- Boyadzhik Location of Kukorevo
- Coordinates: 42°23′50″N 26°18′09″E﻿ / ﻿42.3972°N 26.3024°E
- Country: Bulgaria
- Provinces (Oblast): Yambol
- Elevation: 153 m (502 ft)

Population (2021)
- • Total: 1,124
- Time zone: UTC+2 (EET)
- • Summer (DST): UTC+3 (EEST)

= Boyadzhik =

Boyadzhik (Бояджик) is a village in Tundzha Municipality of Yambol Province, Bulgaria. Situated 22 km west of the city of Yambol, and 8 km southwest of the Bulgarian Air Force's Bezmer Air Base, at an elevation 153 m. Population 1,124. It is the birthplace of Ivan Atanasov, the father of John Vincent Atanasoff.

Boyadzhik was the site of a massacre of 145 innocent Bulgarian civilians committed by irregular Ottoman troops (bashi-bazouk) on 11 May 1876.

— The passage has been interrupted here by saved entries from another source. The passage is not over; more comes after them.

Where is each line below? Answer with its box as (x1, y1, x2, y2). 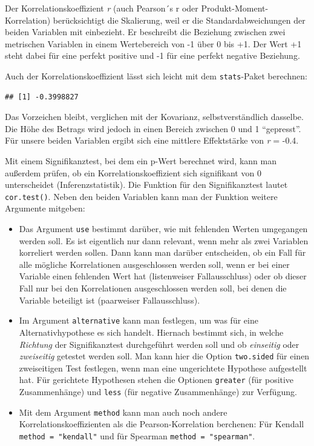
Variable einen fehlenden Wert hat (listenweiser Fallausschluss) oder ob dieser (19, 270, 307, 282)
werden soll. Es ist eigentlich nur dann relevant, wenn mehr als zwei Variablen (19, 234, 309, 247)
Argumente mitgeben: (5, 202, 85, 215)
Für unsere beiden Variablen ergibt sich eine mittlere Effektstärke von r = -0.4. (5, 134, 299, 147)
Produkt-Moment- (201, 2, 269, 14)
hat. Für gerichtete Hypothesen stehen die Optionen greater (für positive (19, 373, 294, 386)
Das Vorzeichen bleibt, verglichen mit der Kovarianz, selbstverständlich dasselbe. (5, 110, 304, 123)
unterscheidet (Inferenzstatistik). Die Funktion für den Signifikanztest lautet (5, 178, 288, 191)
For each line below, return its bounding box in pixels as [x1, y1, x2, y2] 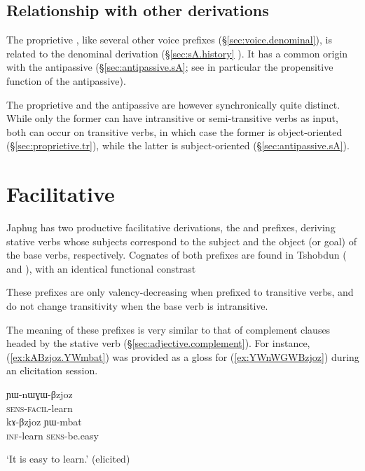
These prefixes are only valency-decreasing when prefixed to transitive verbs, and [6, 285, 354, 299]
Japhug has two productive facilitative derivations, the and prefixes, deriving [6, 220, 336, 235]
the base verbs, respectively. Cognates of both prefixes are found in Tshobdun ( [6, 247, 347, 262]
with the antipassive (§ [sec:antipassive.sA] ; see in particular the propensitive [6, 60, 333, 74]
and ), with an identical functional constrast [6, 261, 196, 275]
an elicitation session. [6, 363, 98, 378]
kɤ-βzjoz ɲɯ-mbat [6, 414, 82, 429]
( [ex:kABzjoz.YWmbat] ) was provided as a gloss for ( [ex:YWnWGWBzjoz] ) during [6, 349, 359, 364]
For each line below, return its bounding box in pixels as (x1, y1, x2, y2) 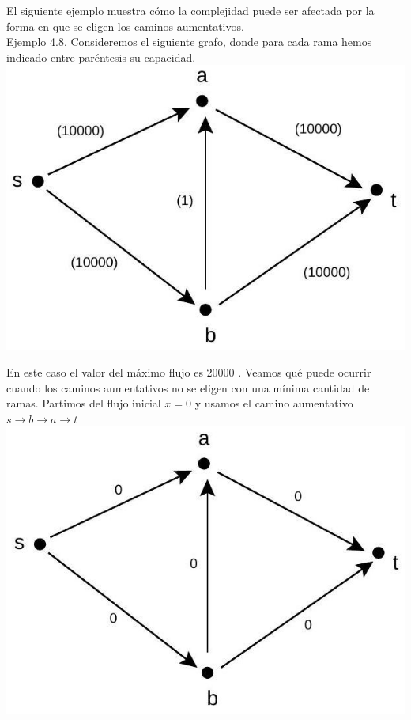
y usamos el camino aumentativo (194, 395, 353, 411)
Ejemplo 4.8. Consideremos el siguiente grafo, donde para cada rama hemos (6, 33, 372, 50)
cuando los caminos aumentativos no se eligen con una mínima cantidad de (6, 379, 370, 396)
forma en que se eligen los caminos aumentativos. (6, 17, 244, 34)
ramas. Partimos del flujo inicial (6, 395, 161, 411)
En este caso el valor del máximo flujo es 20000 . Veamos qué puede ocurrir (6, 364, 371, 381)
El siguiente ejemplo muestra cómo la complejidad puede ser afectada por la (6, 2, 375, 18)
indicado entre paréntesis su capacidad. (6, 48, 196, 65)
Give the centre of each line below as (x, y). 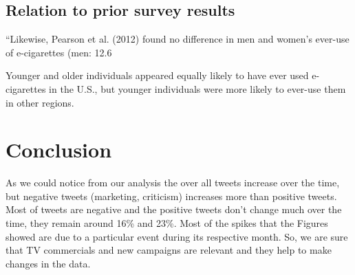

The massacre took place in the wake of the Bulgarian April Uprising, even though Boyadzhik did not participate in the insurrection and was located hundreds of kilometres away from the scene of any hostilities. The grandfather of the inventor of the first electronic digital computer, John Vincent Atanasoff, was among the victims.